Work to be completed:
Everything in the records must be copied exactly except the pictures.

BEGIN Material shown

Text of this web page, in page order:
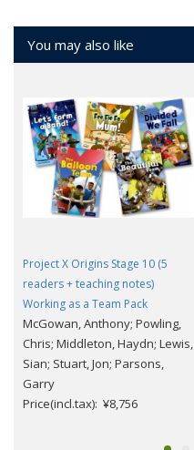
You may also like
Project X Origins Stage 10 (5
readers + teaching notes)
Working as a Team Pack
McGowan, Anthony; Powling,
Chris; Middleton, Haydn; Lewis,
Sian; Stuart, Jon; Parsons,
Garry
Price(incl.tax): ¥8,756
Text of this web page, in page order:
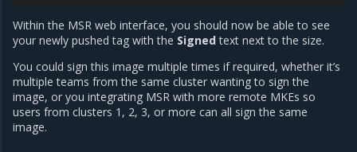
Within the MSR web interface, you should now be able to see
your newly pushed tag with the Signedtext next to the size.
You could sign this image multiple times if required, whether it’s
multiple teams from the same cluster wanting to sign the
image, or you integrating MSR with more remote MKEs so
users from clusters 1, 2, 3, or more can all sign the same
image.
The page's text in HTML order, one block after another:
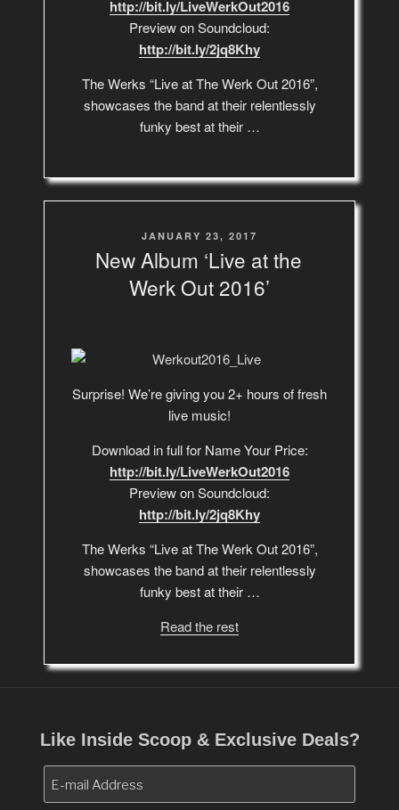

END Material shown

Finished task:
Text of this web page, in page order:
You may also like
Project X Origins Stage 10 (5
readers + teaching notes)
Working as a Team Pack
McGowan, Anthony; Powling,
Chris; Middleton, Haydn; Lewis,
Sian; Stuart, Jon; Parsons,
Garry
Price(incl.tax): ¥8,756
Text of this web page, in page order:
Within the MSR web interface, you should now be able to see
your newly pushed tag with the Signedtext next to the size.
You could sign this image multiple times if required, whether it’s
multiple teams from the same cluster wanting to sign the
image, or you integrating MSR with more remote MKEs so
users from clusters 1, 2, 3, or more can all sign the same
image.
The page's text in HTML order, one block after another:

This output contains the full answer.